| Activity |
Transcribe verbatim the span of lines that opens with the line containing "Android emulator or" and closes with the last line of the data below.

Records excerpted from a collection

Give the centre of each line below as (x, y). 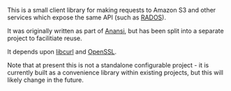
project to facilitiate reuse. (45, 38)
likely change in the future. (45, 80)
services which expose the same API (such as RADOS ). (87, 17)
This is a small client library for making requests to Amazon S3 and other (112, 10)
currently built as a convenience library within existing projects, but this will (115, 73)
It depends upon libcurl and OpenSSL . (62, 52)
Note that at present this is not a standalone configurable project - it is (108, 65)
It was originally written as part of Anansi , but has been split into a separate (116, 31)
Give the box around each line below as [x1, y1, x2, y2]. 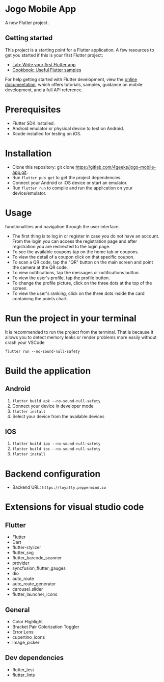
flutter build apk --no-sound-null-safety [12, 398, 101, 403]
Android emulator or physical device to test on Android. [12, 125, 124, 131]
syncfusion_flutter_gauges [12, 565, 66, 571]
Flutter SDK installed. [12, 120, 55, 126]
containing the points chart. [12, 295, 68, 301]
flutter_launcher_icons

| Your response |
Android emulator or physical device to test on Android. [12, 125, 124, 131]
syncfusion_flutter_gauges [12, 565, 66, 571]
Flutter SDK installed. [12, 120, 55, 126]
containing the points chart. [12, 295, 68, 301]
flutter_launcher_icons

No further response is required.